Facts in Denver police shooting of teenager are in question, chief says

Associated Press
Passenger disputes Denver police account of their fatal shooting of teen driver

A Denver police officer involved in the deadly shooting of a 17-year-old girl may have been injured trying to get out of the way of a stolen car the teenager was driving, the police chief said Thursday.

The possibility raised during a preliminary investigation of the shooting clouded Chief Robert White's initial statement that two of his officers opened fire after one was struck by the car.

The shooting occurred early Monday after the officers found Jessica Hernandez and four other teenagers inside the car in an alley. White said the officers told the teens several times to get out of the vehicle.

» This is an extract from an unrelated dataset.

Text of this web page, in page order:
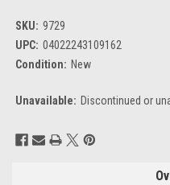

He wouldn't comment further on the sequence of events or what prompted the officers to fire, and emphasized that the investigation was in its early stages.

A passenger in the car, who spoke to the Associated Press on condition of anonymity because of safety concerns, has disputed the official account, saying officers came up on the car from behind and fired four times into the driver's-side window.

The passenger also said that the officers did not yell any commands before they fired, and that the car struck the officer after Hernandez was shot and lost control of the vehicle. Officer Gabriel Jordan suffered a fractured leg.

Department policy encourages officers to move out of the way of a moving car rather than use their firearm. But it allows them to shoot if they have no other reasonable way to prevent death or serious injury.

White said he could not judge whether Jordan and fellow Officer Daniel Greene acted appropriately until criminal and internal investigations were complete.

White didn't immediately know who stole the car or who reported it missing. None of the teens in the vehicle was armed and none has been charged with a crime, police said.

It was the fourth time in seven months that a Denver officer fired at a moving vehicle after perceiving it as a threat. The incidents have prompted the department and an independent monitor for the city to review policies and training related to such shootings. White said his review would study cases over the last two years.